Here, the (primarily, but not exclusively) Mexican debate regarding the existence of Juan Diego, and the December 12, 1531 event are joined.  The authenticity of the Virgin of Guadalupe, and especially Juan Diego, continues, even among fervent Catholics. Mexico’s first bishop, a Basque Franciscan priest, Juan de Zumarraga, had just arrived in Nueva España, December 1528, then bearing the title of bishop-elect. By the time the simple peasant, Juan Diego, wearing a hard-used tilma (a thin maguey-fiber cloak, something like a sarape), showed up at his door with a Nahuatl message from the Virgin Mary, Zumarraga was still trying to get a handle on Nueva España and its native population. Juan Diego was turned away from the bishop-elect’s door by servants. That happened three times. Then, Juan Diego, complying with Zumarraga’s demand, brought a message from the Virgin.

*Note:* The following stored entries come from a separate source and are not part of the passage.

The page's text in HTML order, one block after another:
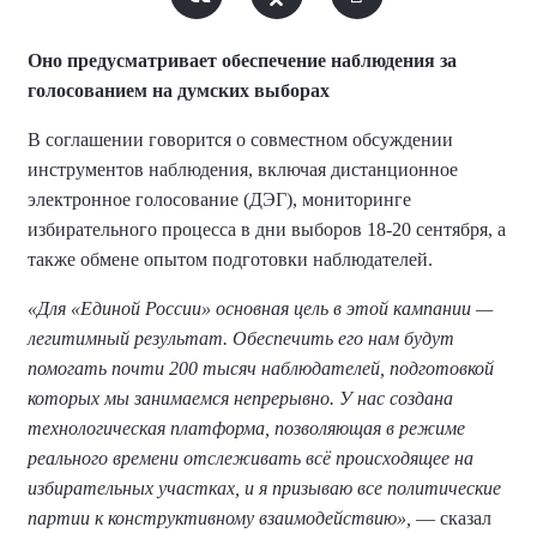
Оно предусматривает обеспечение наблюдения за
голосованием на думских выборах
В соглашении говорится о совместном обсуждении
инструментов наблюдения, включая дистанционное
электронное голосование (ДЭГ), мониторинге
избирательного процесса в дни выборов 18-20 сентября, а
также обмене опытом подготовки наблюдателей.
«Для «Единой России» основная цель в этой кампании —
легитимный результат. Обеспечить его нам будут
помогать почти 200 тысяч наблюдателей, подготовкой
которых мы занимаемся непрерывно. У нас создана
технологическая платформа, позволяющая в режиме
реального времени отслеживать всё происходящее на
избирательных участках, и я призываю все политические
партии к конструктивному взаимодействию», — сказал
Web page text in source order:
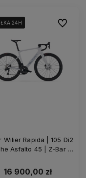
24H
24H
24H
24H
24H
Wilier Rapida | 105 Di2
Asfalto 45 | Z-Bar |
16 900,00 zł
Do
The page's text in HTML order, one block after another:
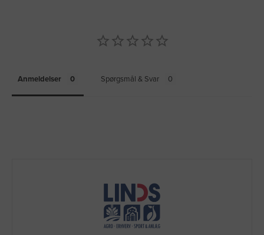
Anmeldelser Spørgsmål & Svar
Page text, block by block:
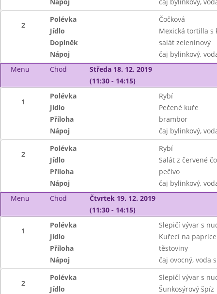
2
Polévka
Čočková
Jídlo
Mexická tortilla s
Doplněk
salát zeleninový
Nápoj
čaj bylinkový,
Menu
Chod
Středa 18. 12. 2019
(11:30 - 14:15)
1
Polévka
Rybí
Jídlo
Pečené kuře
Příloha
brambor
Nápoj
čaj bylinkový,
2
Polévka
Rybí
Jídlo
Salát z červené
Příloha
pečivo
Nápoj
čaj bylinkový,
Menu
Chod
Čtvrtek 19. 12. 2019
(11:30 - 14:15)
1
Polévka
Slepičí vývar s
Jídlo
Kuřecí na paprice
Příloha
těstoviny
Nápoj
čaj ovocný, voda
2
Polévka
Slepičí vývar s
Jídlo
Šunkosýrový špíz
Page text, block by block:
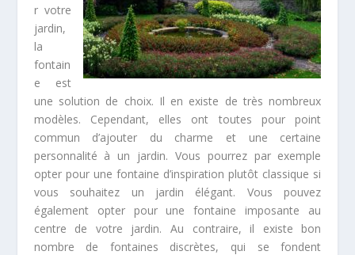
r votre
jardin,
la
fontain
e est
une solution de choix. Il en existe de très nombreux
modèles. Cependant, elles ont toutes pour point
commun d’ajouter du charme et une certaine
personnalité à un jardin. Vous pourrez par exemple
opter pour une fontaine d’inspiration plutôt classique si
vous souhaitez un jardin élégant. Vous pouvez
également opter pour une fontaine imposante au
centre de votre jardin. Au contraire, il existe bon
nombre de fontaines discrètes, qui se fondent
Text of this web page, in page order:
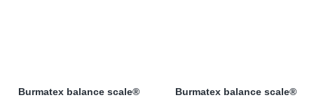
Burmatex balance scale® Burmatex balance scale®
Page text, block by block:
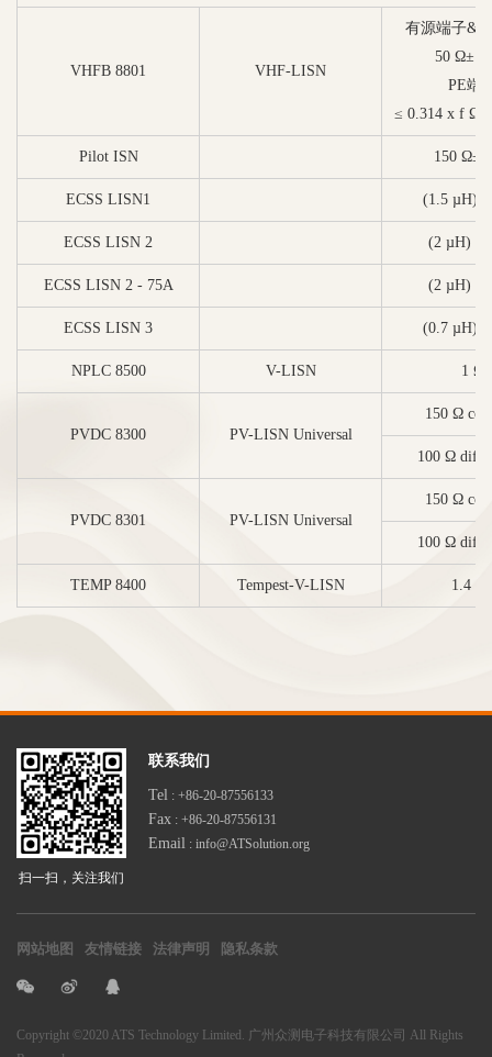
VHFB 8801 VHF-LISN
有源端子&
50 Ω±
PE端
≤ 0.314 x f Ω
Pilot ISN 150
ECSS LISN1 (1.5 µH)
ECSS LISN 2 (2 µH) ||
ECSS LISN 2 - 75A (2 µH) ||
ECSS LISN 3 (0.7 µH)
NPLC 8500 V-LISN 1 Ω
PVDC 8300 PV-LISN Universal
150 Ω
100 Ω
PVDC 8301 PV-LISN Universal
150 Ω
100 Ω
TEMP 8400 Tempest-V-LISN 1.4
扫一扫，关注我们
联系我们
Tel : +86-20-87556133
Fax : +86-20-87556131
Email : info@ATSolution.org
网站地图 友情链接 法律声明 隐私条款
Copyright ©2020 ATS Technology Limited. 广州众测电子科技有限公司 All Rights

She had spoken to Juan Diego on his way to morning Mass, each time on the Tepayac Hill among the ruins of the Temple of the Mejica (Aztec) female goddess, Tonantzin — a temple Zumarraga had ordered destroyed. From among cactus, snakes and shattered stone, the Madonna plucked an armful of Castillan roses. Juan Diego placed them in his tilma and, at last, was ushered in to see the bishop. When he laid out the roses, his tilma was imprinted with the image of a dark-complected Amerindian girl.  Zumarraga was to build a church on the site of Tonantzin, the Madonna had ordered.

Word of this “miracle” spread fast. Within 15 years, it was reported, nine million Amerindians were baptized. All tried to visit Tepeyac Hill, but, as one historian has written, the object of their worship was “equivocal,” for most continued to address the Virgin Mary as Tonantzin.

This apparition was questioned by churchmen of all ranks; long arguments ensued.  Zumarraga himself was astonished. King Carlos V of Spain had given him the task of converting the entire indigenous population of New Spain, an impossible undertaking. He had prayed to the Virgin Mary and other saints for help. But this “heavenly” event was not what he expected, if he truly expected anything. However this occasion is construed, Church history provides us this astonishing, poignant Tepyac appearance and then ... nothing. Several “authenticating” texts by priests knowledgeable in Guadalupan lore appeared, plus theses by others. But under sharp scrutiny, they fail to convince,

Then, May 17, 2001, a Catholic priest, Eduardo Chavez Sanchez, now a Monsignor, was appointed by Cardinal Norberto Rivera Carrera, archbishop of Mexico, as Postulator of the Cause of the Canonization of Juan Diego. Pope John Paul II, it was said, was pressing for this enterprise. Chavez apparently painstakingly gathered a centuries-long paper trail — beginning 1531 — that he and the Catholic Church say is authentic. Chavez has produced a book — and now, of course, several videos — explaining and theoretically pinning down this trail, beginning with documented writing that Chavez says is that of Zumarraga.

Yet, there is a catechism written a year before Zumarraga’s death, in which he declared, “The Redeemer doesn’t want anymore miracles ... they are no longer necessary.” Zumårraga died June 3, 1548.